## Problem to work on:
Search the material and gather each line with "BoxWidth" in it.
==========
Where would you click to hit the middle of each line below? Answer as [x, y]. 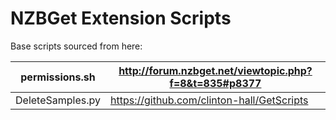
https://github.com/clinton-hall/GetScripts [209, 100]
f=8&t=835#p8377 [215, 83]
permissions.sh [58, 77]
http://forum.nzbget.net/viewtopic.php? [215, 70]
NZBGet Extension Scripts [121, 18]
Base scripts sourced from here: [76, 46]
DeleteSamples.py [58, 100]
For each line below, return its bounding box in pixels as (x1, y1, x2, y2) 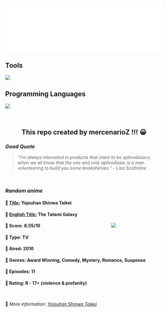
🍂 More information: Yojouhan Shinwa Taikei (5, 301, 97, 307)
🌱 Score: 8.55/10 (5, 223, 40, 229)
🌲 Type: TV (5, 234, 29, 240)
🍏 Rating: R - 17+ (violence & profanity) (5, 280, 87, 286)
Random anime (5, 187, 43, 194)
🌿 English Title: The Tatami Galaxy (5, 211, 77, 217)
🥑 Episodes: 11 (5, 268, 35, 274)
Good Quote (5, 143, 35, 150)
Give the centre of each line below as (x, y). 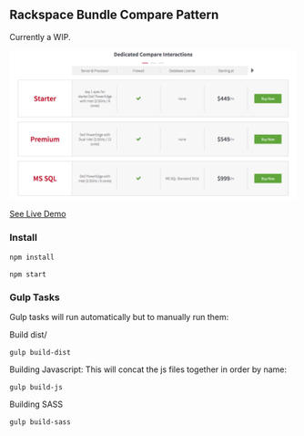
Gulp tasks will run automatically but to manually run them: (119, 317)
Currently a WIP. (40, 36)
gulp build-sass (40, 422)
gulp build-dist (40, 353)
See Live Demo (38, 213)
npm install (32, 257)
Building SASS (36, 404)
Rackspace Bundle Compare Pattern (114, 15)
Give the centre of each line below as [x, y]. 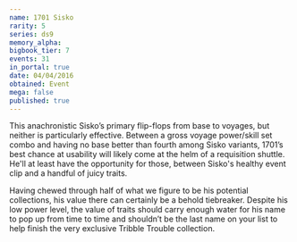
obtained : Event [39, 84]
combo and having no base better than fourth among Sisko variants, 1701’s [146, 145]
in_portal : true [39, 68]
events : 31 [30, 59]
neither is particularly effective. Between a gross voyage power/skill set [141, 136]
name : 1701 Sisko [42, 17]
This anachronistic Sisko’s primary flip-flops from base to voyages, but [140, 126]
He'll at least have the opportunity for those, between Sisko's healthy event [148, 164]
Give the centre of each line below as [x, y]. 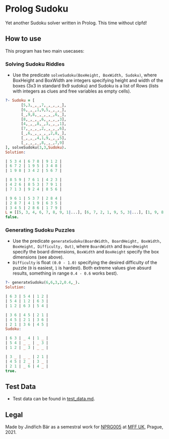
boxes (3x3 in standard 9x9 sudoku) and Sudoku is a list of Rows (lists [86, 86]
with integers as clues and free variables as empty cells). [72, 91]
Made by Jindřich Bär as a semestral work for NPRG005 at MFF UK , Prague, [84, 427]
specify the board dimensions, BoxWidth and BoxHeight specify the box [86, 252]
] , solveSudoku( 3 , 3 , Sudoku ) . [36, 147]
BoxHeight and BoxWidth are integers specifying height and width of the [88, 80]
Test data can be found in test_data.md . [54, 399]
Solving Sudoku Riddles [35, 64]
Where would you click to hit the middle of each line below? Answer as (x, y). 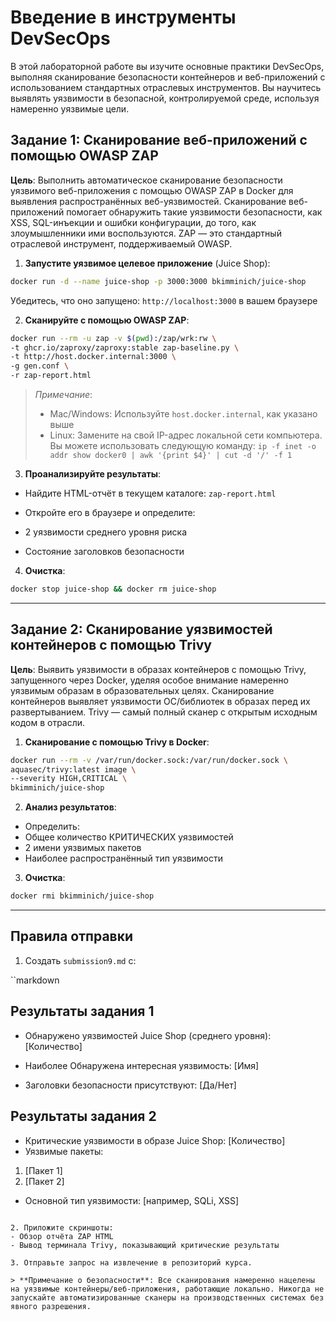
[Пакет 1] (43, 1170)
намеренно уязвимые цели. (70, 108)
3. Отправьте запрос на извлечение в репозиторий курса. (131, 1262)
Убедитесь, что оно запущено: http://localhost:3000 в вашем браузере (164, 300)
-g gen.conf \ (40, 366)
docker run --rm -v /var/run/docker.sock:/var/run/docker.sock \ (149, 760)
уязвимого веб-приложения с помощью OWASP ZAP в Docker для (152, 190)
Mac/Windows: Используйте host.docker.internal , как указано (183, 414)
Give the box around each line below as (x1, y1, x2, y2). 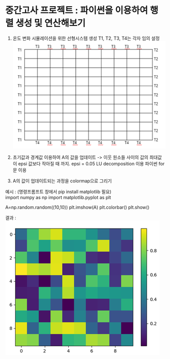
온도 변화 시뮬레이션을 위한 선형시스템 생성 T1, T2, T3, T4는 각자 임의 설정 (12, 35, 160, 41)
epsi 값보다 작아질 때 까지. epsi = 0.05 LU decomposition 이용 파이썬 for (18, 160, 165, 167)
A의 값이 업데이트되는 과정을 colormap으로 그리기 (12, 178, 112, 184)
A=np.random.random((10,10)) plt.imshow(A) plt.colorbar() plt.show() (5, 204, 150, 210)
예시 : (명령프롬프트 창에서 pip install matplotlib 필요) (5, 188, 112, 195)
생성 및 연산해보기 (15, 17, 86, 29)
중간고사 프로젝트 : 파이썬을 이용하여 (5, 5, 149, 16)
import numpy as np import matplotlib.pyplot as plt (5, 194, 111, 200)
==========
## Task output:
specify the board dimensions, BoxWidth and BoxHeight specify the box [86, 252]
BoxHeight and BoxWidth are integers specifying height and width of the [88, 80]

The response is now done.